(Data for this task begins)
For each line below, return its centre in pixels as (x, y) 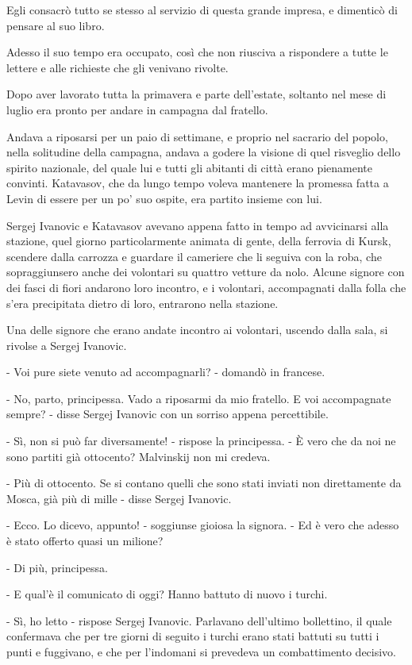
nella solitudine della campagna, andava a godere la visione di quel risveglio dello (204, 152)
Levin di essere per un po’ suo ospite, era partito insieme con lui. (164, 198)
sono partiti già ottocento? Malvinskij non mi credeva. (139, 456)
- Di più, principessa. (57, 567)
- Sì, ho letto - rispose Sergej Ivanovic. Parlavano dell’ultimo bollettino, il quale (199, 620)
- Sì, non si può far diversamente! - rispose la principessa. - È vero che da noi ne (201, 441)
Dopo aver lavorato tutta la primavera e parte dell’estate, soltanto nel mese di (196, 94)
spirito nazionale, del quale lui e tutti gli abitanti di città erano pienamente (190, 167)
(Data for this task ends)
## Problem details
All of the entries above are to be restated word for word, minus the images.

## Response
For each line below, return its centre in pixels as (x, y) 
nella solitudine della campagna, andava a godere la visione di quel risveglio dello (204, 152)
Levin di essere per un po’ suo ospite, era partito insieme con lui. (164, 198)
sono partiti già ottocento? Malvinskij non mi credeva. (139, 456)
- Di più, principessa. (57, 567)
- Sì, ho letto - rispose Sergej Ivanovic. Parlavano dell’ultimo bollettino, il quale (199, 620)
- Sì, non si può far diversamente! - rispose la principessa. - È vero che da noi ne (201, 441)
Dopo aver lavorato tutta la primavera e parte dell’estate, soltanto nel mese di (196, 94)
spirito nazionale, del quale lui e tutti gli abitanti di città erano pienamente (190, 167)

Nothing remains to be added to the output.